:: Exercise directions ::
All lines after the one containing "Illustration" are needed, along with that line itself. Please repeat them exactly through the end of the entries.
----------
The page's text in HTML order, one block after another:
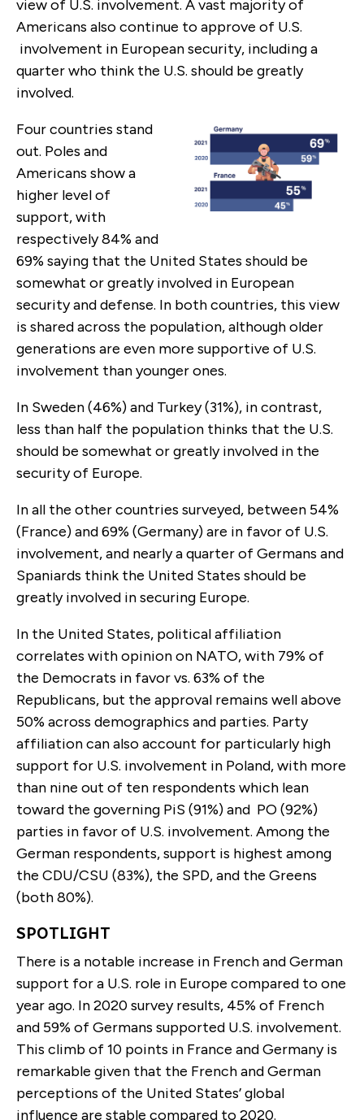
view of U.S. involvement. A vast majority of
Americans also continue to approve of U.S.
involvement in European security, including a
quarter who think the U.S. should be greatly
involved.
Four countries stand
out. Poles and
Americans show a
higher level of
support, with
respectively 84% and
69% saying that the United States should be
somewhat or greatly involved in European
security and defense. In both countries, this view
is shared across the population, although older
generations are even more supportive of U.S.
involvement than younger ones.
In Sweden (46%) and Turkey (31%), in contrast,
less than half the population thinks that the U.S.
should be somewhat or greatly involved in the
security of Europe.
In all the other countries surveyed, between 54%
(France) and 69% (Germany) are in favor of U.S.
involvement, and nearly a quarter of Germans and
Spaniards think the United States should be
greatly involved in securing Europe.
In the United States, political affiliation
correlates with opinion on NATO, with 79% of
the Democrats in favor vs. 63% of the
Republicans, but the approval remains well above
50% across demographics and parties. Party
affiliation can also account for particularly high
support for U.S. involvement in Poland, with more
than nine out of ten respondents which lean
toward the governing PiS (91%) and PO (92%)
parties in favor of U.S. involvement. Among the
German respondents, support is highest among
the CDU/CSU (83%), the SPD, and the Greens
(both 80%).
SPOTLIGHT
There is a notable increase in French and German
support for a U.S. role in Europe compared to one
year ago. In 2020 survey results, 45% of French
and 59% of Germans supported U.S. involvement.
This climb of 10 points in France and Germany is
remarkable given that the French and German
perceptions of the United States’ global
influence are stable compared to 2020.
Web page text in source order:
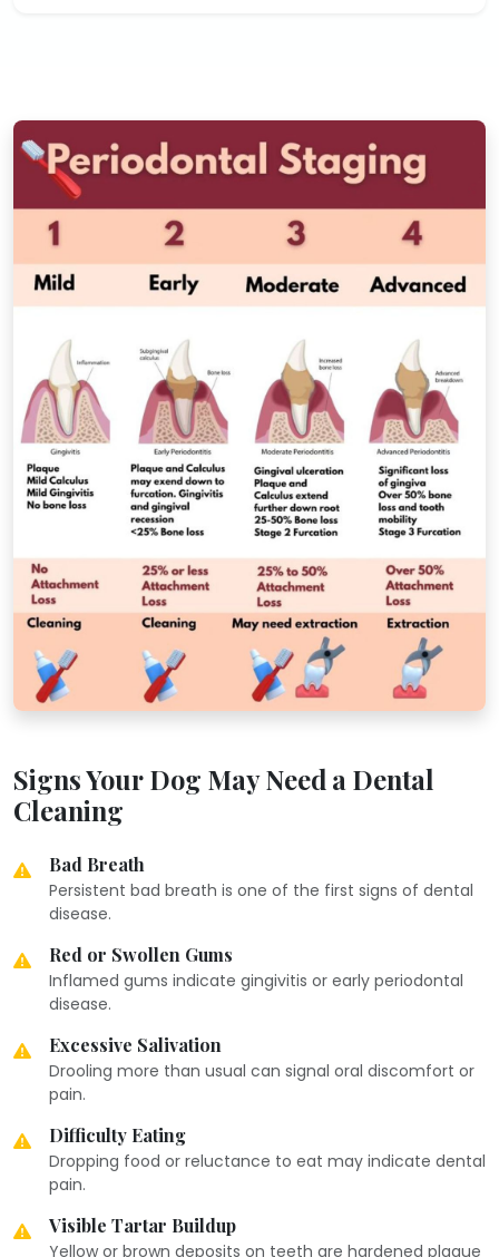
Signs Your Dog May Need a Dental
Cleaning
Bad Breath
Persistent bad breath is one of the first signs of dental
disease.
Red or Swollen Gums
Inflamed gums indicate gingivitis or early periodontal
disease.
Excessive Salivation
Drooling more than usual can signal oral discomfort or
pain.
Difficulty Eating
Dropping food or reluctance to eat may indicate dental
pain.
Visible Tartar Buildup
Yellow or brown deposits on teeth are hardened plaque
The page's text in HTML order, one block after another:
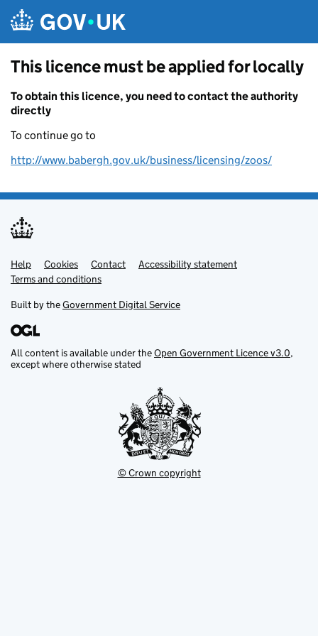
This licence must be applied for locally
To obtain this licence, you need to contact the authority
directly
To continue go to
http://www.babergh.gov.uk/business/licensing/zoos/
Support links
Help Cookies Contact
Accessibility statement
Terms and conditions
Built by theGovernment Digital Service
All content is available under theOpen Government Licence v3.0,
except where otherwise stated
© Crown copyright
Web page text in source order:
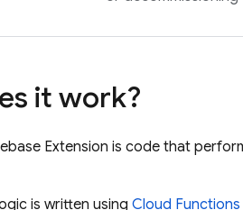
it work?
Extension is code that
is written using Cloud
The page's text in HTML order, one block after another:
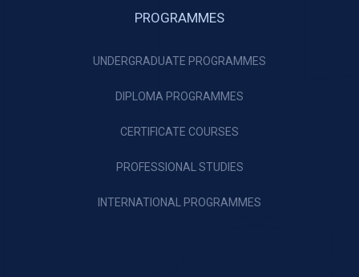
PROGRAMMES
UNDERGRADUATE PROGRAMMES
DIPLOMA PROGRAMMES
CERTIFICATE COURSES
PROFESSIONAL STUDIES
INTERNATIONAL PROGRAMMES
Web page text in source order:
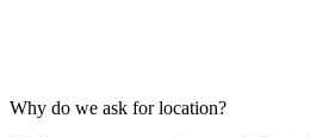
Why do we ask for location?
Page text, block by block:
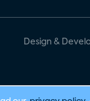
Design &
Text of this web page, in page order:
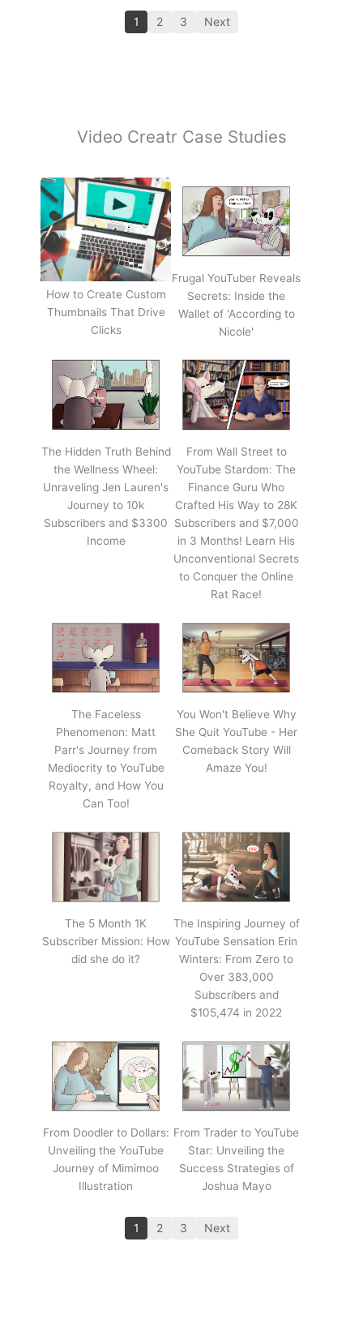
1 2 3 Next
Video Creatr Case Studies
How to Create Custom
Thumbnails That Drive
Clicks
Frugal YouTuber Reveals
Secrets: Inside the
Wallet of 'According to
Nicole'
The Hidden Truth Behind
the Wellness Wheel:
Unraveling Jen Lauren's
Journey to 10k
Subscribers and $3300
Income
From Wall Street to
YouTube Stardom: The
Finance Guru Who
Crafted His Way to 28K
Subscribers and $7,000
in 3 Months! Learn His
Unconventional Secrets
to Conquer the Online
Rat Race!
The Faceless
Phenomenon: Matt
Parr's Journey from
Mediocrity to YouTube
Royalty, and How You
Can Too!
You Won't Believe Why
She Quit YouTube - Her
Comeback Story Will
Amaze You!
The 5 Month 1K
Subscriber Mission: How
did she do it?
The Inspiring Journey of
YouTube Sensation Erin
Winters: From Zero to
Over 383,000
Subscribers and
$105,474 in 2022
From Doodler to Dollars:
Unveiling the YouTube
Journey of Mimimoo
Illustration
From Trader to YouTube
Star: Unveiling the
Success Strategies of
Joshua Mayo
1 2 3 Next
----------
:: Task response ::
Illustration
From Trader to YouTube
Star: Unveiling the
Success Strategies of
Joshua Mayo
1 2 3 Next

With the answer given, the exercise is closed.